REALLY basic question on circuit analysis.

REALLY basic question on circuit analysis.
Posted by zorthgo on 20 Oct, 2012 19:42
This is kind of a simple question. But I can't put my finger on it...

I am studying for my electronics test next week, so I am going over stuff that we did in class. One of the examples, although very easy has gotten me stumped. On the attached file under case a and b, I need to find I_D, which is the current that will go through the load resistance. My problem is that I don't recognize the equation that gives me the 3mA for the ideal case and the 2.94mA for the actual diode case. At first I thought it was voltage/current division but for that I would need one of the two resistance on the numerator like:

I_D=V_th(R1/(R1+R2))

But the formula only has

I_D=V_th/(R1+R2)

It is missing resistance on top.

Can anyone tell me what formula that is? Is it a weird form of current/voltage division that I don't recognize?

Thanks!

EE 3300 - Electronics (Work Notebook) 20121020.pdf

#1 Reply
Posted by zorthgo on 20 Oct, 2012 19:46
Also... If it is just the basic ohms law, doesn't the diode have any resistance?

#2 Reply
Posted by IanB on 20 Oct, 2012 19:51
It's simple Ohm's law. The current I_D through the diode is the current in the circuit, given by

I_D = V_Th / (R_Th + R_L)

The diode is "ideal" which means it passes current with no voltage drop. Therefore the diode behaves just like a piece of wire in this case.

In the second case, the diode is "real" and has an (assumed) voltage drop of 1.2 V. So the voltage driving current round the circuit is now reduced by the diode drop. So subtract 1.2 V from 60 V and repeat the above calculation.

#3 Reply
Posted by zorthgo on 20 Oct, 2012 20:21
Thanks IanB!

I have another question if you wouldn't mind. I am trying to solve a similar exercise but this time I have to find the resistance of R_L. I am positive that I need to use the formula I_D=I_se^V_f/.026. But the problem is that my number is coming out way too large. So large that my calculator can't even handle it. So, there must be something wrong. I would really appreciate if anyone could give a quick look at it.

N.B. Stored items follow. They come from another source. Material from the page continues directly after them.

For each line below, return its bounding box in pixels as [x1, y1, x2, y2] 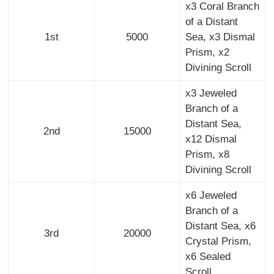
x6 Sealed [185, 251, 231, 263]
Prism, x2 [185, 46, 229, 59]
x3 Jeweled [185, 87, 237, 100]
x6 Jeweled [185, 190, 237, 202]
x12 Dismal [185, 133, 237, 146]
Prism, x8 [185, 149, 229, 161]
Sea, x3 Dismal [185, 31, 255, 43]
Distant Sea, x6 [185, 220, 256, 232]
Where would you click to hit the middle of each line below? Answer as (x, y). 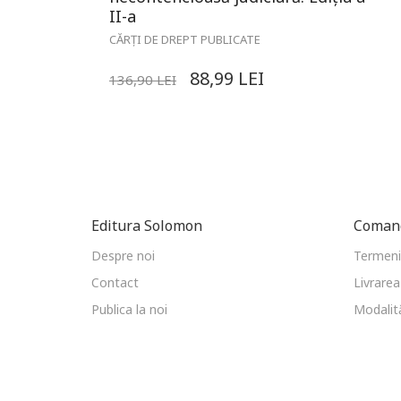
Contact (115, 282)
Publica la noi (129, 309)
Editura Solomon (147, 226)
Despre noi (123, 256)
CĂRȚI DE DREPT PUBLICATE (185, 39)
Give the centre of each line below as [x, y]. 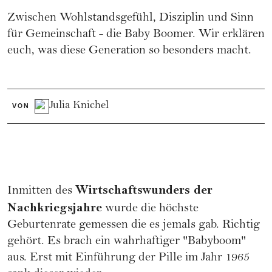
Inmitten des [41, 191]
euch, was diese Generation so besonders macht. [129, 51]
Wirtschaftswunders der [144, 190]
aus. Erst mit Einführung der [83, 258]
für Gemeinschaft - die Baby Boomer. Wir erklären [136, 35]
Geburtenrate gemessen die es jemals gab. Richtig [134, 225]
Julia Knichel [79, 106]
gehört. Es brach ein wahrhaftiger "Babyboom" [127, 242]
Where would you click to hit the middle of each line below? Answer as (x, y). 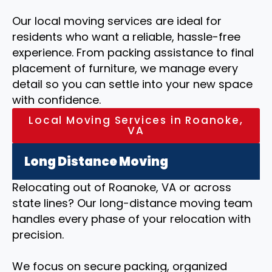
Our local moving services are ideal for (117, 21)
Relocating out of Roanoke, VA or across (122, 187)
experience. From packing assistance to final (133, 53)
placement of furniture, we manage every (125, 68)
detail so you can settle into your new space (132, 84)
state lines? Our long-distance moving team (132, 203)
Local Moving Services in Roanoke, (136, 120)
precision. (38, 235)
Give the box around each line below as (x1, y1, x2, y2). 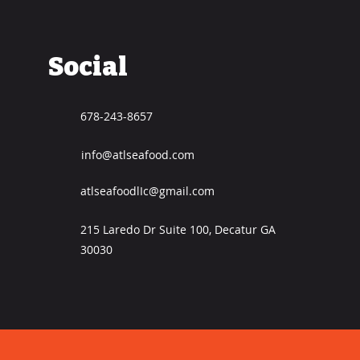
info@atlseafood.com (81, 147, 195, 162)
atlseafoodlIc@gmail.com (80, 183, 215, 198)
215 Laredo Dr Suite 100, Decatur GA (80, 222, 276, 237)
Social (48, 51, 129, 82)
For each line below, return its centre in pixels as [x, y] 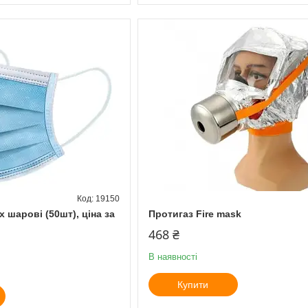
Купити [193, 284]
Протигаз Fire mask [195, 213]
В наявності [173, 256]
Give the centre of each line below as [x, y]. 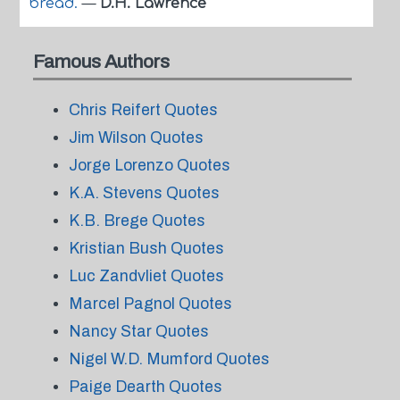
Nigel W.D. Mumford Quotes [169, 359]
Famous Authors [101, 61]
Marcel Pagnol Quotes [150, 304]
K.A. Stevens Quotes [144, 193]
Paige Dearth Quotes [145, 387]
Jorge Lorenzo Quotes [149, 165]
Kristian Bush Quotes [146, 248]
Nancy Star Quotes [138, 331]
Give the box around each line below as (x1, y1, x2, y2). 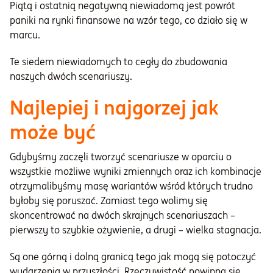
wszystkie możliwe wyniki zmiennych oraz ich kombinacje (10, 165, 261, 178)
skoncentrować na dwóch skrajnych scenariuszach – (10, 209, 235, 222)
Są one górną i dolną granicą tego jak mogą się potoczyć (10, 250, 256, 263)
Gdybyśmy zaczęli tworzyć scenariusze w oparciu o (10, 151, 232, 163)
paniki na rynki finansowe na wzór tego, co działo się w (10, 14, 247, 27)
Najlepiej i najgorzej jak (10, 95, 219, 121)
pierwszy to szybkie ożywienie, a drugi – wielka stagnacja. (10, 224, 261, 236)
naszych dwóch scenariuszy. (10, 70, 132, 83)
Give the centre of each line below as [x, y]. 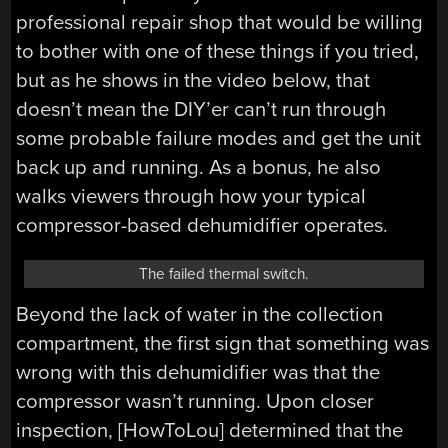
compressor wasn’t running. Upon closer [195, 401]
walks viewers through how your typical [191, 196]
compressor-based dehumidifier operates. [202, 225]
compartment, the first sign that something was [223, 343]
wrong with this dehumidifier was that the [198, 372]
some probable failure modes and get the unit [219, 138]
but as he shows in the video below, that [193, 80]
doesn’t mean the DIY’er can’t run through [201, 109]
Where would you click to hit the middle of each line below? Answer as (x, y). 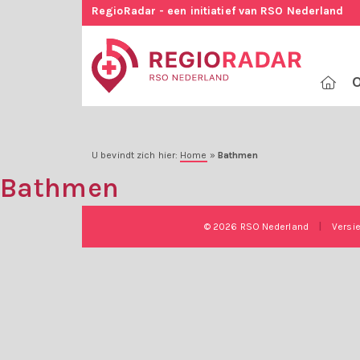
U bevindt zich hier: (136, 155)
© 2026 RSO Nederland (257, 227)
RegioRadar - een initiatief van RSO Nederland (218, 11)

EE 3300 - Electronics (Work Notebook) 20121020.pdf

#4 Reply
Posted by IanB on 20 Oct, 2012 20:32
Did you miss a "-1"? That is to say,

I_D = I_S(e^V_f/0.026 - 1)

#5 Reply
Posted by IanB on 20 Oct, 2012 20:35
(OK, I guess the "-1" might not really matter in many cases.)

#6 Reply
Posted by alm on 20 Oct, 2012 20:35
V_f represents the voltage across the diode. Why would this have to be equal to V_Th in your bottom circuit? What about the voltage across the other components in that loop?

IanB: Assuming V_f is much larger than V_T, the -1 term can be neglected. This is often done in introductory courses to simplify the math.

#7 Reply
Posted by IanB on 20 Oct, 2012 20:42
On looking at the problem statement, it doesn't seem to me that there is enough information to solve the problem. At least one further item seems to be needed.

We have V_s, R₁ and R₂ given, so the left half of the circuit is fully defined and can be made into a Thevenin equivalent.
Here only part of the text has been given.